My friend, Eduardo, an expat in Buzios, from Argentina, greets these beach vendors day after day. They are the people who live in his town, they are his friends. Several are old acquaintances from Argentina who were hit especially hard by the recent economic crisis. I watch admiringly as the vendors approach total strangers in hopes of a sale, and I think about the fact that they are doing this not so that they can make a payment on a car, or add to their IRA, but to buy food.
And then I look at me at my makeshift office on a beach in Brazil thousands of miles from home, waves rolling in just short of my feet, a sea breeze cooling my skin, powdery sand cusioning my feet, an aqua blue umbrella over my head…

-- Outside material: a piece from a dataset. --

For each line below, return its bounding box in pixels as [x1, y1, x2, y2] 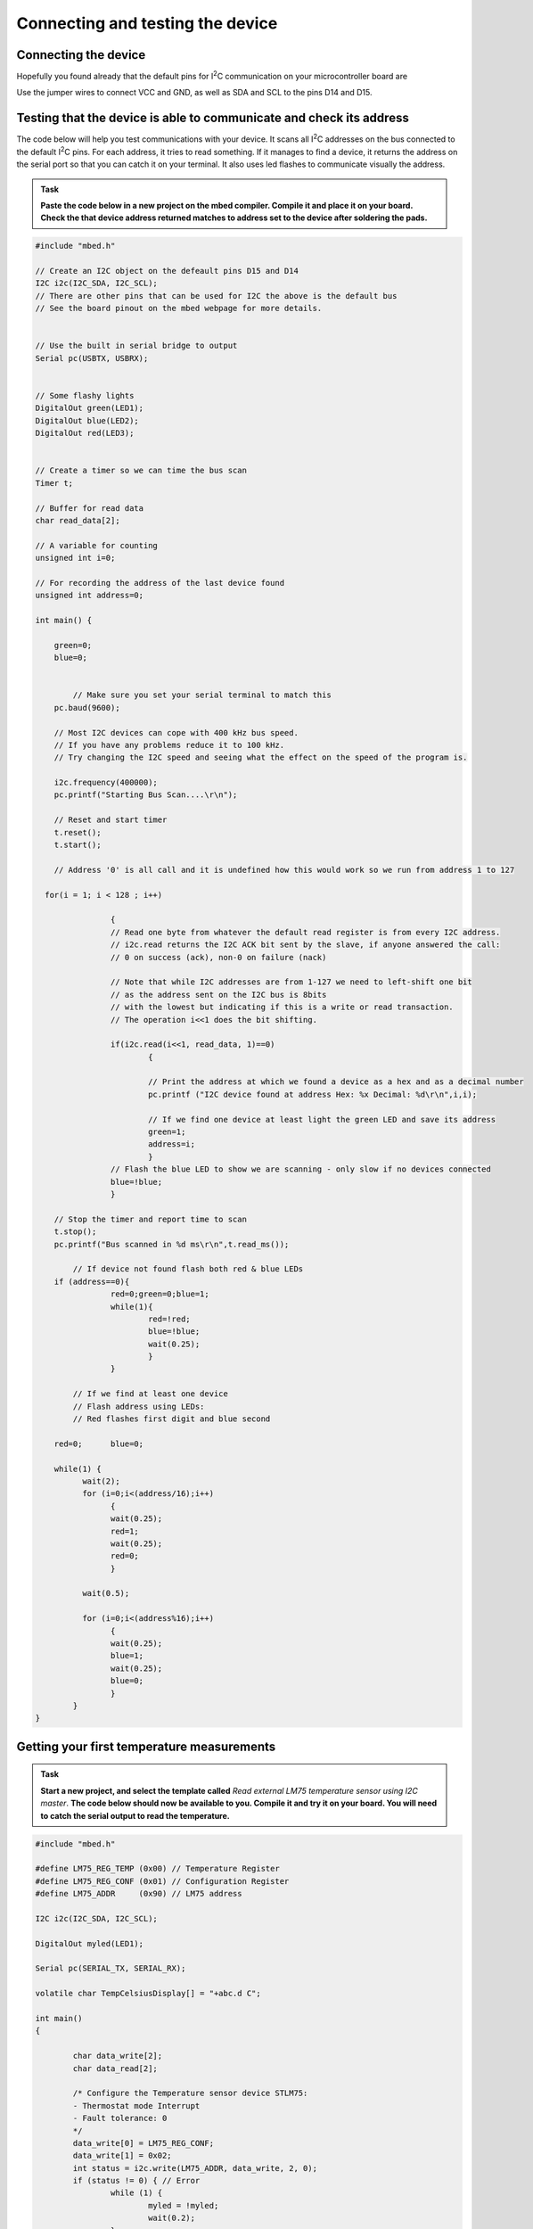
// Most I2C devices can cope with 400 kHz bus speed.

Remind me please, to never, ever complain again.
THE BEST OF BUZIOS BEACHES
High on a bluff, windswept, crashing waves, granite cliffs, grassy knolls, superb vistas, few if any tourists. Argentine expatriates sun on the grassy knoll above the beach discussing tonight’s River vs. Boca futbol match. One expat tells me jokingly that Brava is the geriatric beach. Excellent restaurant with fresh fish brochettes, grilled while you wait and the best fruit sucos in town. A young man gives massages down on the beach. Surfers ride the waves.
A mile long horseshoe of golden sand. On cloudy days, the gentle waves fill the air with mist. A line-up of beachside shacks serves up great food and drinks including one new restaurant called the Fishbone – a classy place, open to the sea, where parties are held every Thursday night. During high season this beach is one big family dining room packed with tables surrounded by friends and loved ones.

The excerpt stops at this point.